Properties and Storage Information:
Shipped at conditions-Ambient - Can Ship with Ice, Appropriate short-term storage conditions-Ambient, Appropriate long-term storage conditions-Ambient, Storage information-The product can be stored for up to 12 months

Supplementary Information:
This supplementary information is collated from multiple sources and compiled automatically.
The Adenosine A1 Receptor also known as ADORA1 and the Adenosine A2b Receptor known as ADORA2B are important protein receptors in the body. Mechanically they belong to the G protein-coupled receptor (GPCR) family involved in a variety of cellular responses to adenosine. The A1 receptor generally inhibits adenylate cyclase activity whereas A2b receptor stimulates it. Both receptors have a substantial presence in the central nervous system as well as in the heart and kidneys. The approximate mass of the A1 receptor is 37 kDa while A2b receptor is around 36 kDa.
Biological function summary
The adenosine receptors A1 and A2b regulate diverse physiological processes. They do not form part of larger protein complexes but act mainly by interacting with G proteins to modulate intracellular signaling pathways. The A1 receptor typically influences neurotransmitter release heart rate modulation and renal blood flow while A2b receptor has roles in inflammatory responses and vascular relaxation. These receptors are important for fine-tuning many cellular functions and systemic processes.
Pathways
Both the Adenosine A1 and A2b receptors are central to the adenosine signaling pathway and the cAMP pathway. They interact with proteins like adenylate cyclase and phospholipase C in these pathways. The A1 receptor's inhibition of adenylate cyclase leads to reduced cyclic AMP generation while the A2b receptor's stimulation increases cAMP levels. This affects downstream pathways including protein kinase A (PKA) and extracellular signal-regulated kinases (ERK) which play parts in various cellular functions and responses.

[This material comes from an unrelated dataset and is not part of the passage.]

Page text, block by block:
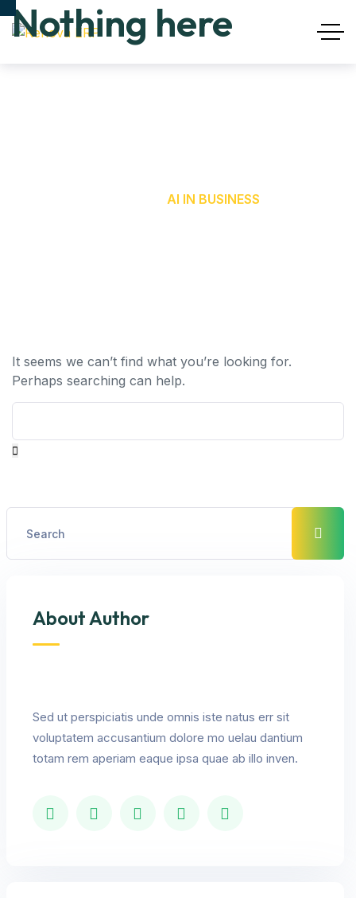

Adenosine A1 and A2b receptors have been linked to conditions such as cardiovascular diseases and asthma. The A1 receptor is associated with ischemic conditions in the heart where its modulation might protect against cardiac damage. In contrast the A2b receptor has a known connection to asthma as it affects inflammatory processes in airway tissues. These receptors interact with proteins like phospholipase C and adenylate cyclase which mediate significant responses in these disorders. Understanding these interactions helps in developing therapeutic strategies including the use of A1 antagonists like DPCPX or other chemical antagonists specific to these receptors.